Adam Cooper  | http://www.speedtv.com  |  Posted September 30, 2011   Balen (BEL)
Jenson Button (Left) and Sebastian Vettel (Right) celebrate after the Singapore Grand Prix. (Photo: LAT Photographic)
The Singapore GP saw another stellar performance from Jenson Button, the 2009 World Champion continuing the streak that began with his Hungarian GP win with a superb drive to second place.

And after his strong drives in Belgium and Italy Jenson once again put his team mate Lewis Hamilton in the shade, bringing the car safely home after a perfectly judged drive while Lewis got himself into trouble and was left with a tricky recovery job.

Jenson is on a real high right now, and it seems that he can do no wrong. Like Sebastian Vettel, he’s extracting the maximum he can out of his equipment. He appears to have mastered the art of the 2011 rules, and everything that the package of DRS, KERS and Pirelli tires throws up. And it was Jenson who – albeit by just a single point – ensured that Vettel did not sew up the championship last weekend.

Singapore was another great race from the Briton. He made his life easier by passing Mark Webber for second at the start, but he could do little about the flying Vettel up ahead.

The safety car gave him a break, but having three lapped cars in between himself and the leader ruined any chance he might have had of taking advantage – and Kamui Kobayashi was especially unhelpful. Then in the closing laps, as Vettel backed off and managed a few things on the car, he caught the leader at a pace that surprised Red Bull.

In the end traffic got in the way (although to be fair Seb also had to work his way through), and he didn’t quite get close enough to really pressure the leader into a mistake. But he certainly kept Vettel and his team on their toes.

“He had a very good race,” McLaren technical director Paddy Lowe told speed.com. “It was a brilliant drive, but frustrating, because he was really damaged a lot by backmarkers, particular after the safety car, and particularly Kobayashi. It just seemed to be countless times he was coming on the radio and just saying, ‘This guy’s been holding me up for a whole lap.’ Effectively the viewing public were robbed of a close race at the end there. He lost more time than the gap that was established at the end.”

Lowe was impressed with the way he never gave up, and tried to reel Vettel in at the end.

“We had to play the long game, and I think we saw that. The trend in the last few races is that we tend to be quicker at the end of the race and slower at the beginning, and that seemed to be played out again.

“Jenson was pushing the whole time, in the sense that throughout you’re managing your tire life, managing your fuel consumption, with it being the toughest circuit of the year it’s a big factor. He wasn’t driving qualifying laps because of that, but he was driving as hard as he could. We weren’t leaving anything on the table.

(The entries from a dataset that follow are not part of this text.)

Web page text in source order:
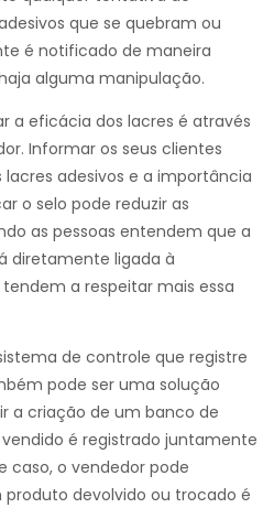
que se quebram ou
é notificado de maneira
alguma manipulação.
a eficácia dos lacres é através
Informar os seus clientes
adesivos e a importância
o selo pode reduzir as
as pessoas entendem que a
diretamente ligada à
a respeitar mais essa
de controle que registre
pode ser uma solução
a criação de um banco de
é registrado juntamente
caso, o vendedor pode
devolvido ou trocado é
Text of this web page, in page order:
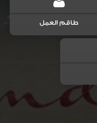
طاقم العمل
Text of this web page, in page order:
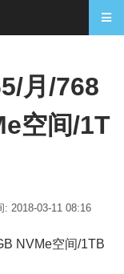
月/768
空间/1T
: 2018-03-11 08:16
NVMe空间/1TB
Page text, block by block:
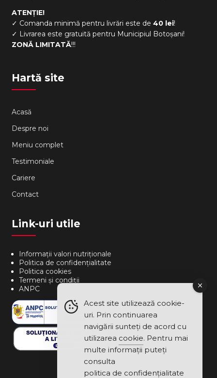
ATENȚIE!
✓ Comanda minimă pentru livrări este de40 lei!
✓ Livrarea este gratuită pentru Municipiul Botoșani!
ZONĂ LIMITATĂ!!!
Hartă site
Acasă
Despre noi
Meniu complet
Testimoniale
Cariere
Contact
Link-uri utile
Informații valori nutriționale
Politica de confidențialitate
Politica cookies
Termeni și condiții
ANPC
Acest site utilizează cookie-
uri. Prin continuarea
navigării sunteți de acord cu
utilizarea cookie. Pentru mai
multe informații puteți
consulta
politica de confidențialitate
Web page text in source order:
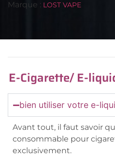
Marque : LOST VAPE
E-Cigarette/ E-
bien utiliser votre e-
Avant tout, il faut savoir
consommable pour
exclusivement.
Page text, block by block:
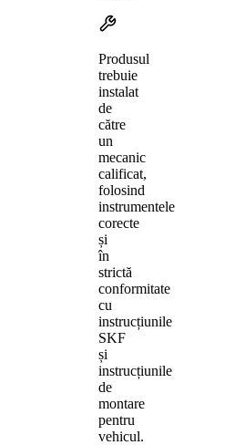
Produsul
trebuie
instalat
de
către
un
mecanic
calificat,
folosind
instrumentele
corecte
și
în
strictă
conformitate
cu
instrucțiunile
SKF
și
instrucțiunile
de
montare
pentru
vehicul.
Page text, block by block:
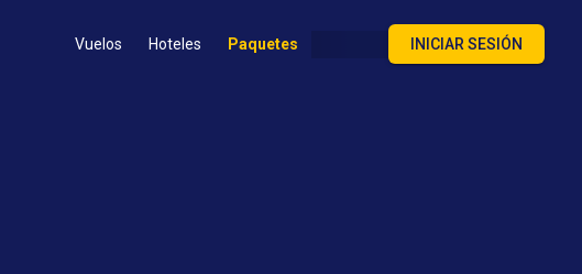
Vuelos Hoteles Paquetes INICIAR SESIÓN
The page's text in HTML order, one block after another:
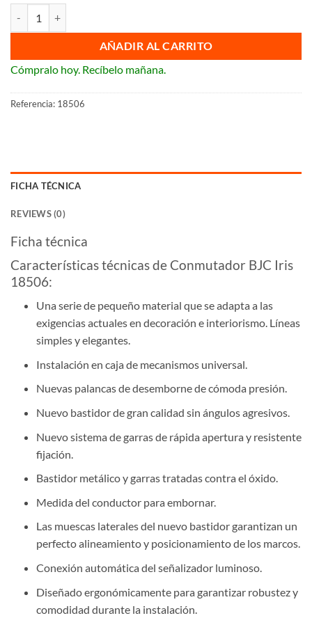
AÑADIR AL CARRITO
Cómpralo hoy. Recíbelo mañana.
Referencia: 18506
FICHA TÉCNICA
REVIEWS (0)
Ficha técnica
Características técnicas de Conmutador BJC Iris
18506:
Una serie de pequeño material que se adapta a las
exigencias actuales en decoración e interiorismo. Líneas
simples y elegantes.
Instalación en caja de mecanismos universal.
Nuevas palancas de desemborne de cómoda presión.
Nuevo bastidor de gran calidad sin ángulos agresivos.
Nuevo sistema de garras de rápida apertura y resistente
fijación.
Bastidor metálico y garras tratadas contra el óxido.
Medida del conductor para embornar.
Las muescas laterales del nuevo bastidor garantizan un
perfecto alineamiento y posicionamiento de los marcos.
Conexión automática del señalizador luminoso.
Diseñado ergonómicamente para garantizar robustez y
comodidad durante la instalación.
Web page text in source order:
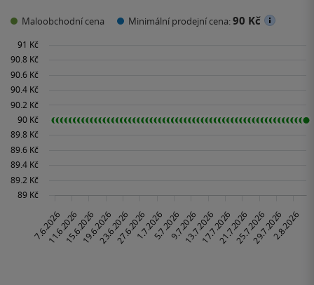
Maloobchodní cena Minimální prodejní cena:90 Kč
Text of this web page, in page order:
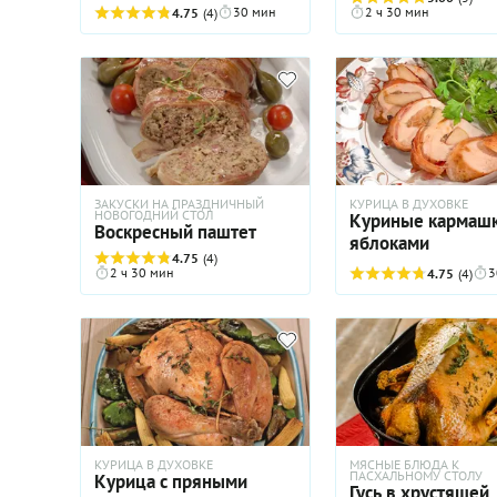
Что же касается
подойдут
очищенные, причем
использованием
их не следует.
4.75 (4) 30 мин
2 ч 30 мин
ЗАКУСКИ НА ПРАЗДНИЧНЫЙ
НОВОГОДНИЙ СТОЛ
Воскресный паштет
4.75 (4)
2 ч 30 мин
КУРИЦА В ДУХОВКЕ
Куриные
яблоками
4.75 (4)
КУРИЦА В ДУХОВКЕ
Курица с пряными
МЯСНЫЕ БЛЮДА К
ПАСХАЛЬНОМУ СТОЛУ
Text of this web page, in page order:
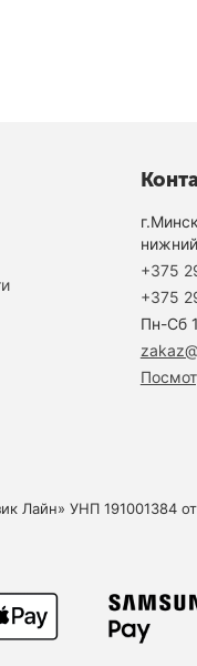
+375
+375
Пн-Cб
Лайн» УНП 191001384
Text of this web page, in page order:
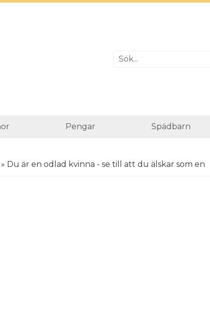
Pengar Spädbarn
» Du är en odlad kvinna - se till att du älskar som en
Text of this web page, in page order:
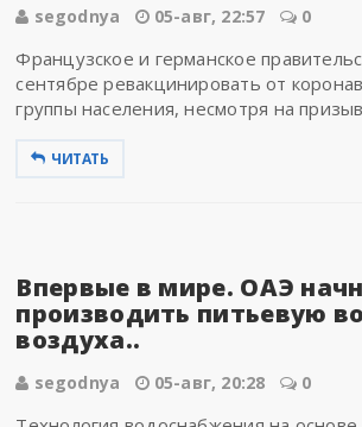
segodnya 05-авг, 22:57 0
Французское и германское
сентябре ревакцинировать от
группы населения, несмотря на
ЧИТАТЬ
Впервые в мире. ОАЭ
производить питьевую
воздуха..
segodnya 05-авг, 20:28 0
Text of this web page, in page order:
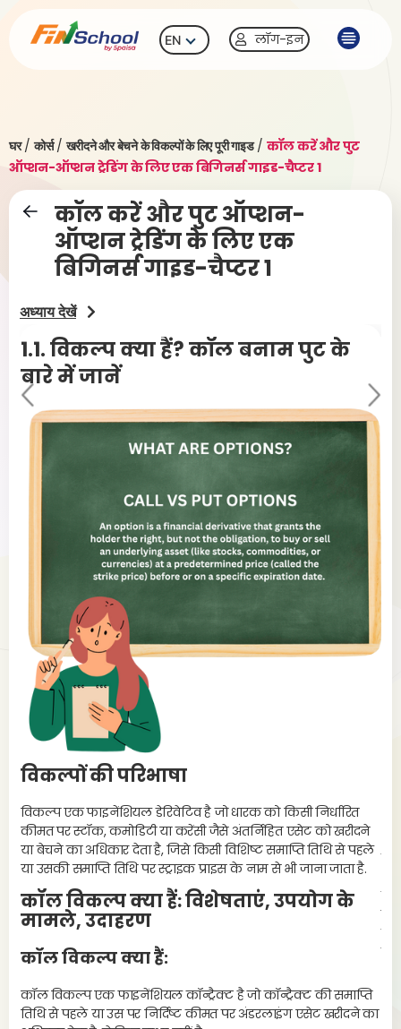
EN लॉग-इन
घर/कोर्स/खरीदने और बेचने के विकल्पों के लिए पूरी गाइड/ कॉल करें और पुट
ऑप्शन-ऑप्शन ट्रेडिंग के लिए एक बिगिनर्स गाइड-चैप्टर 1
कॉल करें और पुट ऑप्शन-
ऑप्शन ट्रेडिंग के लिए एक
बिगिनर्स गाइड-चैप्टर 1
अध्याय देखें
1.1.विकल्प क्या हैं? कॉल बनाम पुट के
बारे में जानें
विकल्पों की परिभाषा
विकल्प एक फाइनेंशियल डेरिवेटिव है जो धारक को किसी निर्धारित
कीमत पर स्टॉक, कमोडिटी या करेंसी जैसे अंतर्निहित एसेट को खरीदने
या बेचने का अधिकार देता है, जिसे किसी विशिष्ट समाप्ति तिथि से पहले
या उसकी समाप्ति तिथि पर स्ट्राइक प्राइस के नाम से भी जाना जाता है.
कॉल विकल्प क्या हैं: विशेषताएं, उपयोग के
मामले, उदाहरण
कॉल विकल्प क्या हैं:
कॉल विकल्प एक फाइनेंशियल कॉन्ट्रैक्ट है जो कॉन्ट्रैक्ट की समाप्ति
तिथि से पहले या उस पर निर्दिष्ट कीमत पर अंडरलाइंग एसेट खरीदने का
Pr
evi
Ne
xt
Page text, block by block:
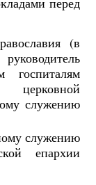
(в
госпиталям
служению
служению
епархии
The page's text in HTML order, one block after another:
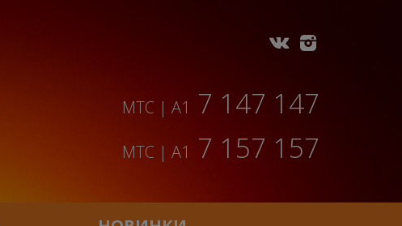
МТС | A1 7 147 147
МТС | A1 7 157 157
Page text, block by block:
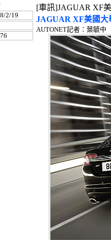
2/19
[車訊]JAGUAR XF
JAGUAR XF美國大
AUTONET記者：葉毓中
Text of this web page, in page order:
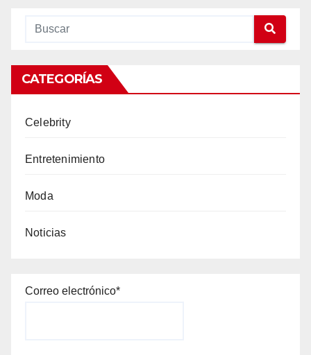
CATEGORÍAS
Celebrity
Entretenimiento
Moda
Noticias
Correo electrónico*
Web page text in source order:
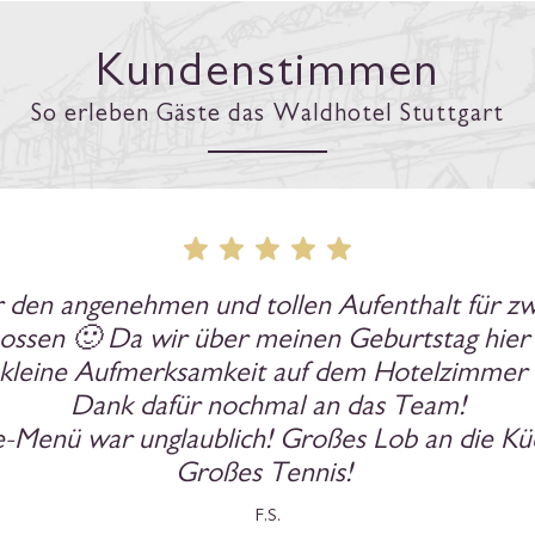
Kundenstimmen
So erleben Gäste das Waldhotel Stuttgart
hier organisiert und freue mich,
ist ein schönes Haus mit einem
und so nettem Personal. Das hat
an allen Veranstaltungen, die bei
teilnehmen zu können!
A.L.
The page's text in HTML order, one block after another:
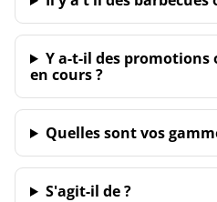
Y a-t-il des promotions
en cours ?
Quelles sont vos
S'agit-il de ?
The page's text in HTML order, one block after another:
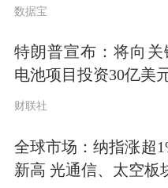
数据宝
特朗普宣布：将向关
电池项目投资30亿美
财联社
全球市场：纳指涨超
新高 光通信、太空板
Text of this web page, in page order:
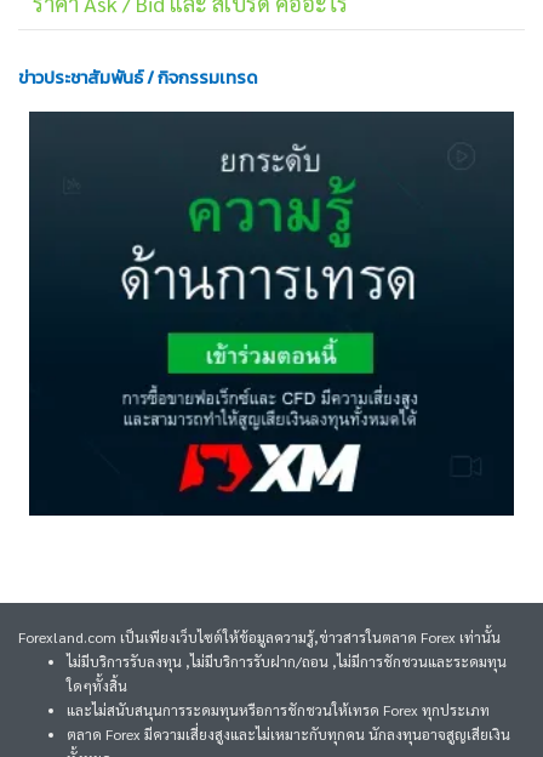
ข่าวประชาสัมพันธ์ / กิจกรรมเทรด
Forexland.com เป็นเพียงเว็บไซต์ให้ข้อมูลความรู้,ข่าวสารในตลาด Forex เท่านั้น
ไม่มีบริการรับลงทุน ,ไม่มีบริการรับฝาก/ถอน ,ไม่มีการชักชวนและระดมทุน
ใดๆทั้งสิ้น
และไม่สนับสนุนการระดมทุนหรือการชักชวนให้เทรด Forex ทุกประเภท
ตลาด Forex มีความเสี่ยงสูงและไม่เหมาะกับทุกคน นักลงทุนอาจสูญเสียเงิน
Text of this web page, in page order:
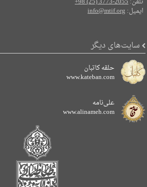
ایمیل:info@mtif.org
سایت‌های دیگر
حلقه کاتبان
www.kateban.com
علی‌نامه
www.alinameh.com
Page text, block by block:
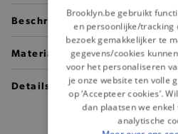
Beschrijving
Materiaal
Details
Brooklyn.be gebruikt
en persoonlijke/tracking
bezoek gemakkelijker te
gegevens/cookies
voor het personaliseren
je onze website ten volle
op ‘Accepteer cookies’.
dan plaatsen we
analytische
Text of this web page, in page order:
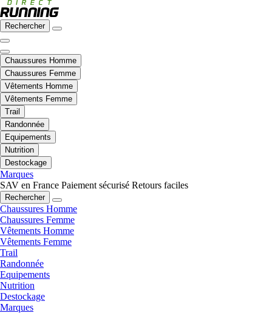
Rechercher
Chaussures Homme
Chaussures Femme
Vêtements Homme
Vêtements Femme
Trail
Randonnée
Equipements
Nutrition
Destockage
Marques
SAV en France Paiement sécurisé Retours faciles
Rechercher
Chaussures Homme
Chaussures Femme
Vêtements Homme
Vêtements Femme
Trail
Randonnée
Equipements
Nutrition
Destockage
Marques
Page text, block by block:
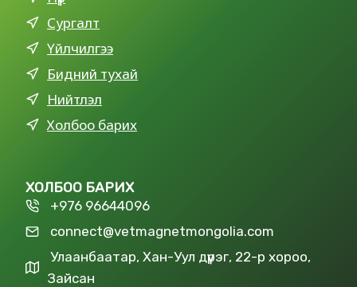
Сургалт
Үйлчилгээ
Бидний тухай
Нийтлэл
Холбоо барих
ХОЛБОО БАРИХ
+976 96644096
connect@vetmagnetmongolia.com
Улаанбаатар, Хан-Уул дүүрэг, 22-р хороо,
Зайсан
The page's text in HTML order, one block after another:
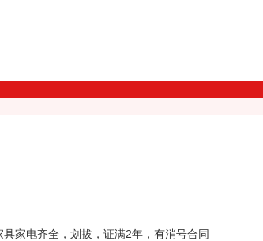
家电齐全，划拔，证满2年，有消号合同
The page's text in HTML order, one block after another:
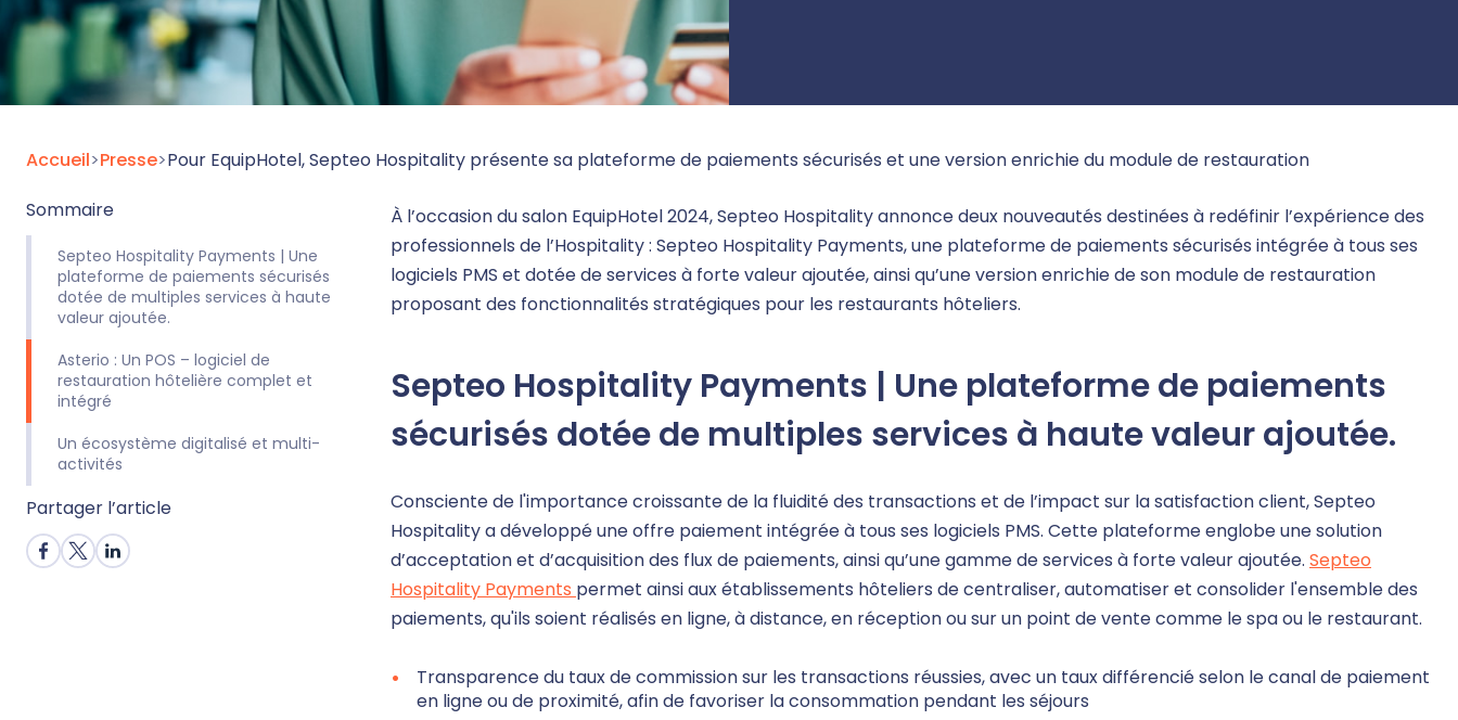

“I think we felt that we could hunt him down, and we were. There were times when we two seconds a lap quicker, and Vettel responded a bit. We were quickest, ignoring traffic. He seemed to be quite variable in his pace, so whether he was overheating his tires and then having to back off, I don’t know.”
Jenson Button (Right) doesn't plan to reach out to teammate Lewis Hamilton (Left) to discuss Hamilton's recent troubles. (Photo: LAT Photographic)

In the end Jenson was frustrated with a couple of laps to go when he lost a ton of time behind the Williams drivers, who were fighting each other: “It was just the culmination of a long series of such things throughout the race! So, it was frustrating in that sense. But still it was great to get a second place, and Jenson is keeping up that strong form. It was a very mature drive, with very strong overtakes.”

It was a good job too by the team, and don’t forget that Jenson lost a lot of valuable track time in FP2 when he made a mistake and couldn’t get going again.

“The main thing he missed out on was running high fuel loads, that was probably the most penalizing aspect. But as we saw, it didn’t seem to let him down in the race. That just shows what a good job the guys can do to cover that homework without having done the running.

“We were pretty happy. It was a very tough weekend actually, all sorts of things to manage, both through the weekend and in the race itself. Problem by problem, we managed to keep them under control and get two cars home. That in itself is a good achievement around Singapore, with the different challenges that exist.”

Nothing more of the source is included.